Note: Almost daily others are encouraging me to write and speak. It’s time to listen. This is the first of a 4-part blog series as I reflect on a big birthday coming up in September!
All my mantras include questions at the end lately:
- “If you aren’t stretching you aren’t growing” …but why does stretching need to be so painful?
- “The only difference between fear and excitement is the breath…will I stop hyper-ventilating soon?
- “My success is built in to the Divine Plan…Can I please get a copy of that plan?
I’ve shared with many my favorite video about how lobsters grow by Rabbi Dr. Abraham Twerski On Responding To Stress – YouTube. I recently looked for it and found this video of an actual lobster shedding its tail!
Growing in several areas of our lives is obviously a phenomenon that we all experience. Recently I’ve been hit hard with several life changes and challenges (that are all normal and most were anticipated.) I find it fascinating that I tend to handle the life altering experiences calmer than I do the daily stress that builds and builds over time. Anyone else?
During my lifetime, I’ve been on my knees during the following traumatic experiences:
- I have stared down the barrel of a tank, looked in the gunner’s eyes while my life flashed before me. He told the driver to keep going and I heard the shots while I was running away and learned later he killed 8 people after he let me live. That incident and nearly daily threats with guns in Togo, West Africa got me diagnosed with Post Traumatic Stress Syndrome in the Peace Corps at age 23.
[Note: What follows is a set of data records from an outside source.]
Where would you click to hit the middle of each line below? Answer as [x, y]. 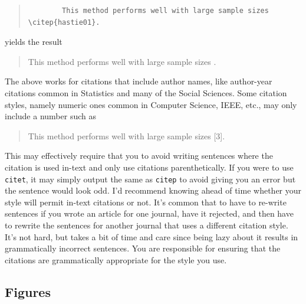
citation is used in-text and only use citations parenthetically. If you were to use [149, 167]
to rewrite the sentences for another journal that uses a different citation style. [147, 225]
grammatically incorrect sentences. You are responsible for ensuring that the [143, 248]
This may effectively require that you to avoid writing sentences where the [139, 156]
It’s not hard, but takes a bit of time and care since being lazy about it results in [152, 236]
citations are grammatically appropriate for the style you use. [116, 259]
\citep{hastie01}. [64, 22]
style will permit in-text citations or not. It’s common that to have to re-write [146, 202]

- At age 24, my soul mate was shot and killed as a police officer in a training accident. His aorta was literally blown off the bottom of his heart. He died in his best friend’s arms (who was ironically the med flight nurse on duty that day.) Undiagnosed, but clinically depressed, I ran away to an ashram in the Berkshires to live a “Spiritual Lifestyle Training Program” for 3 months to grieve.
- More recently, I collapsed during a divorce, struggled as a single mom, was unemployed multiple times during the recession and have had young family members diagnosed with serious medical issues.
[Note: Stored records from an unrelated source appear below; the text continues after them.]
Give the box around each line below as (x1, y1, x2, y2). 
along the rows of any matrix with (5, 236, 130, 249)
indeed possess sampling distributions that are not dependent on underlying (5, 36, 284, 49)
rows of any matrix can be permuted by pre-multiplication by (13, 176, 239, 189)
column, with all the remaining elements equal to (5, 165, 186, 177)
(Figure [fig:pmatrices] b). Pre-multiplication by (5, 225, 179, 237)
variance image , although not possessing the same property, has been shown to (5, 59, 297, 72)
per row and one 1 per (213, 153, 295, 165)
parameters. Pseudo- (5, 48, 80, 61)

These situations brought me to my knees and forced me to hand it over to a Higher Power! Although not always calm and graceful, there was an underlying sense of Divine Order in my heart. Throughout each experience, I deeply knew eventually there would be positive ripples from the boulder that was just thrown in my calm pond.
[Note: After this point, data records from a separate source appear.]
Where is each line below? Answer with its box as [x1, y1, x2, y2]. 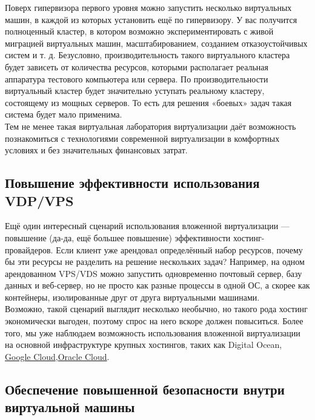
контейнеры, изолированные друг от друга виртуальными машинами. [5, 290, 260, 303]
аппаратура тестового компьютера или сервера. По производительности [5, 72, 268, 85]
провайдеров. [5, 243, 53, 256]
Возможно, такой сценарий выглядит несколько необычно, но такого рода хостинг [5, 302, 308, 315]
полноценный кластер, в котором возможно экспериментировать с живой [5, 25, 274, 38]
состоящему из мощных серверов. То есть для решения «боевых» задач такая [5, 96, 292, 108]
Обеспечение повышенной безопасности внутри [5, 379, 285, 398]
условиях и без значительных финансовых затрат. [5, 144, 188, 156]
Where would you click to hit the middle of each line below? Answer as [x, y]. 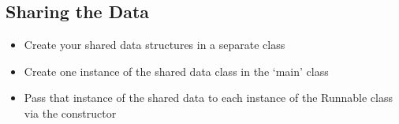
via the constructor [70, 113]
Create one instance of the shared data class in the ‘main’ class [176, 71]
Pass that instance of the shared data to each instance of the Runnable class [209, 98]
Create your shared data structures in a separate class [155, 45]

Why am I not on my knees handing it over when the daily to do list is overwhelming me? Instead, I try to organize and control everything and everyone around me. Then I overwork to complete exhaustion. These responses have landed me in the fetal position more times than I can count!
Nearing my half century birthday, I am committed to remembering to be grateful and grounded even (No, especially!), amid chaos. No more excuses for not doing the things I have learned over the years keep me grounded and centered:
- Asking for support
- Yoga, prayer and meditation
- Getting out in nature
- Impeccable nutrition
This lobster has outgrown another shell. I’m a vulnerable blob of mush in the fetal position again. This time I cannot, and will not, be too busy to take care of myself. I’ve proven repeatedly that is not sustainable. This time I know taking a sabbatical behind a rock to keep me safe from external forces, while growing a larger more expansive shell is what needs to happen. My gray hair trophies have proven I’ve done it before, I can do it this time. God-willing, I will grow a few more expansive shells before I’m cooked and buttered!